Exercises:
- Based on the general solution to the heat equation, answer the following and explain your answer both mathematically from the solution as well as physically.
- If the specific heat capacity of a material is increased, will the temperature profile of a bar converge faster or slower to the steady-state solution?
- If the thermal conductivity of a material is decreased, will the temperature profile of a bar converge faster or slower to the steady-state solution?
- If the density of a material is increased, will the temperature profile of a bar converge faster or slower to the steady-state solution?
- Solve the heat equation with homogeneous boundary conditions with alpha=1, L=4 and a uniform initial temperature of u=1. Plot the solution for various times to illustrate the nature of the solution.

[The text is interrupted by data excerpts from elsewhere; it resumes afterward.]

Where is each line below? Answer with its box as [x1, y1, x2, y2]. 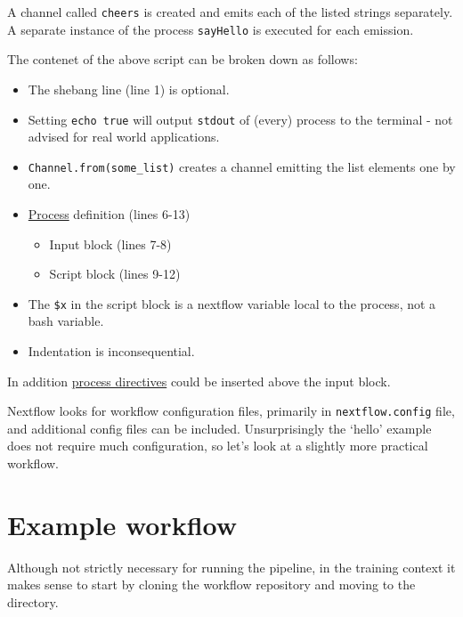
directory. [7, 592, 59, 611]
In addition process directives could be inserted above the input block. [7, 371, 391, 390]
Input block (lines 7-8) [49, 234, 172, 253]
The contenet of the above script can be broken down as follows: [7, 50, 358, 69]
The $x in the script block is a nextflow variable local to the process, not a [28, 294, 436, 313]
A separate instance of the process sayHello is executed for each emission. [7, 20, 414, 38]
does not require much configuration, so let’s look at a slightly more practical [7, 436, 428, 455]
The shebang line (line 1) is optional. [28, 79, 230, 98]

- Solve the heat equation with homogeneous boundary conditions with alpha=2, L=2 and an initial temperature distribution that is triangular, zero at both ends and with a peak of u=2 in the center. Plot the solution for various times to illustrate the nature of the solution.
- Solve the heat equation with alpha=4, L=10, boundary conditions of T=2 on the left, T=4 on the right and a uniform initial temperature distribution of u=3. Plot the solution for various times to illustrate the nature of the solution.
- Solve Laplace's equation using the notation from the beginning of section 12.4 with a=3, b=1 and f(x)=1 between 1 and 2 and zero elsewhere. Plot the solution in a manner similar to that in Figure 12.19.
- Find the general solution to Laplace's equation using the notation from the beginning of section 12.4 with u(a,y)=g(y) and u(x,b)=0.